RECRUITINGPhase 1 / Phase 2INTERVENTIONAL

Tolerability of MDMA in Schizophrenia

Tolerability of MDMA in Schizophrenia (NCT05770375) is a Phase 1 / Phase 2 interventional studying Schizophrenia, sponsored by Anya Bershad, MD, PhD. RECRUITING as of the most recent ClinicalTrials.gov update. Talk to your doctor before contacting the trial site.

Important: This information is not medical advice. Talk to your doctor about whether a clinical trial is right for you.

About This Trial

Impaired social motivation, or "asociality," is a negative symptom of schizophrenia (SCZ) and a cause of significant functional impairment in the illness. Whereas many symptoms of schizophrenia can be treated with antipsychotic medications, deficits in social motivation persist, leading to significant social disability in patients. There is currently no effective treatment for this symptom of the illness. One promising and unexplored avenue to enhance social motivation in schizophrenia is ± 3,4-methylenedioxymethamphetamine (MDMA). MDMA is a psychostimulant that shares some pharmacological properties with amphetamines, but in addition, has pronounced pro-social effects, increasing the motivation to engage socially. In healthy volunteers, it produces feelings of empathy and closeness with others and increases attention to positive social cues, perhaps partly through its effects on the social bonding hormone, oxytocin. MDMA has shown promise in other psychiatric conditions such as PTSD. Thus, MDMA could offer a unique therapeutic benefit in patients with SCZ who suffer from impaired social motivation. The investigators plan to take the first step in testing MDMA as a treatment for these social deficits by testing the tolerability of the drug in patients with SCZ. This will be an open-label, ascending-dose, within-subject trial in which participants will receive 40mg, 80mg, or 120mg of MDMA. The doses will be administered in ascending order, but doses will be stopped if subjects experience moderate or greater psychotic symptoms at 24 hours. This trial will assess the tolerability of the drug in this population and guide in the selection of a maximum well-tolerated dose for future studies. The primary tolerability measure will be clinician-rated psychotic symptoms (disorganized speech, delusions, hallucinations) collected at 24 hours after MDMA administration. The results of this project will lay the foundation for further investigations of MDMA and other psychoactive compounds as a treatment for debilitating and difficult-to-treat social deficits in schizophrenia. Future studies will examine interactions between the effects of psychoactive compounds and nonpharmacologic psychosocial interventions targeting social symptoms.

What Stage of Research Is This?

Phase 1 trials test a new treatment for the first time in humans, focusing on safety, dosing, and how the body processes the drug. For Schizophrenia, a Phase 1 study typically enrolls a small number of participants — often healthy volunteers or patients who have exhausted standard treatment options. Phase 1 results determine whether a treatment moves into larger Phase 2 efficacy studies.

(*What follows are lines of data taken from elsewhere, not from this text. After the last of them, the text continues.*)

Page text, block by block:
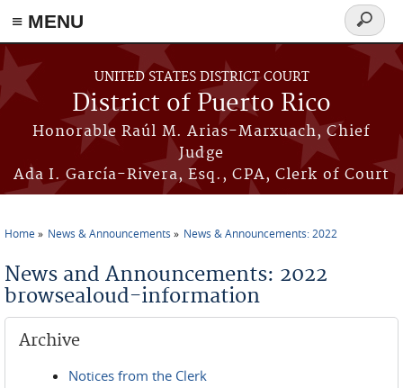
≡ MENU
Skip to main content
UNITED STATES DISTRICT COURT
District of Puerto Rico
Honorable Raúl M. Arias-Marxuach, Chief
Judge
Ada I. García-Rivera, Esq., CPA, Clerk of Court
Search
form
Home News & Announcements News & Announcements: 2022
News and Announcements: 2022
browsealoud-information
Archive
Notices from the Clerk
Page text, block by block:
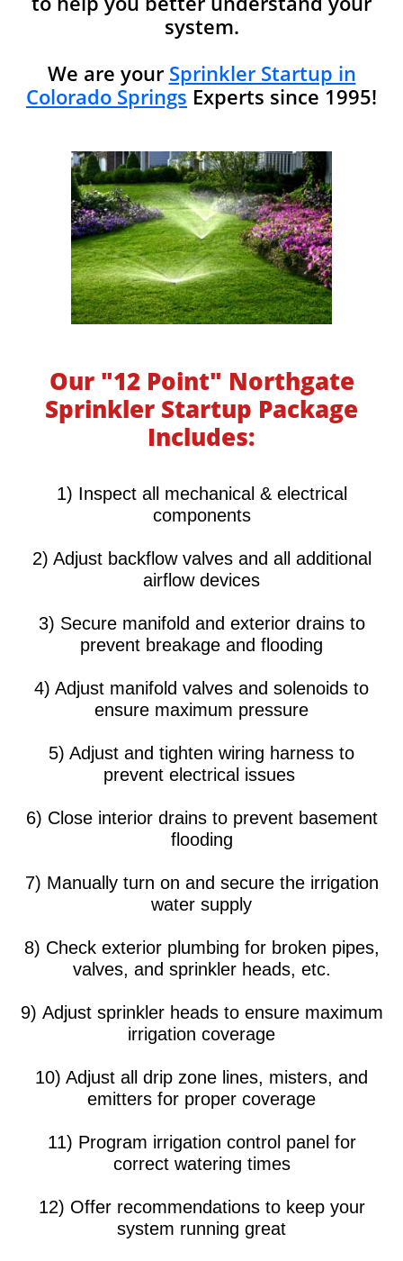
system.​​
We are your Sprinkler Startup in
Colorado Springs Experts since 1995!
Our "12 Point" Northgate
Sprinkler Startup Package
Includes:
​​​​​1) Inspect all mechanical & electrical
components
2) Adjust backflow valves and all additional
airflow devices
3) Secure manifold and exterior drains to
prevent breakage and flooding
4) Adjust manifold valves and solenoids to
ensure maximum pressure
5) Adjust and tighten wiring harness to
prevent electrical issues
6) Close interior drains to prevent basement
flooding
7) Manually turn on and secure the irrigation
water supply
8) Check exterior plumbing for broken pipes,
valves, and sprinkler heads, etc.
9) Adjust sprinkler heads to ensure maximum
irrigation coverage
10) Adjust all drip zone lines, misters, and
emitters for proper coverage
11) Program irrigation control panel for
correct watering times
12) Offer recommendations to keep your
system running great​​
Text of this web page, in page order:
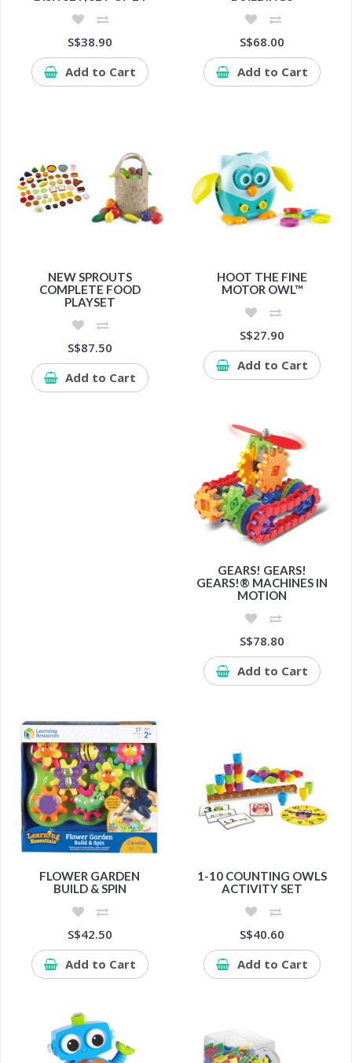
S$38.90
Add to Cart
S$68.00
Add to Cart
NEW SPROUTS
COMPLETE FOOD
PLAYSET
S$87.50
Add to Cart
HOOT THE FINE
MOTOR OWL™
S$27.90
Add to Cart
GEARS! GEARS!
GEARS!® MACHINES IN
MOTION
S$78.80
Add to Cart
FLOWER GARDEN
BUILD & SPIN
S$42.50
Add to Cart
1-10 COUNTING OWLS
ACTIVITY SET
S$40.60
Add to Cart
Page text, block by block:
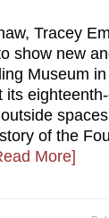
Tracey
show new
Museum
its
of the
More]

This trial is currently recruiting participants. The sponsor has registered the study with ClinicalTrials.gov as actively enrolling, which means new applicants who meet the eligibility criteria can be considered for screening. Trial status can change between updates — confirm current recruiting status with the study contact before traveling for a screening visit.

With a target enrollment of 20 participants, this is a small study — typical of early-phase research, rare-disease trials, or pilot studies designed to generate preliminary signal before a larger study is launched.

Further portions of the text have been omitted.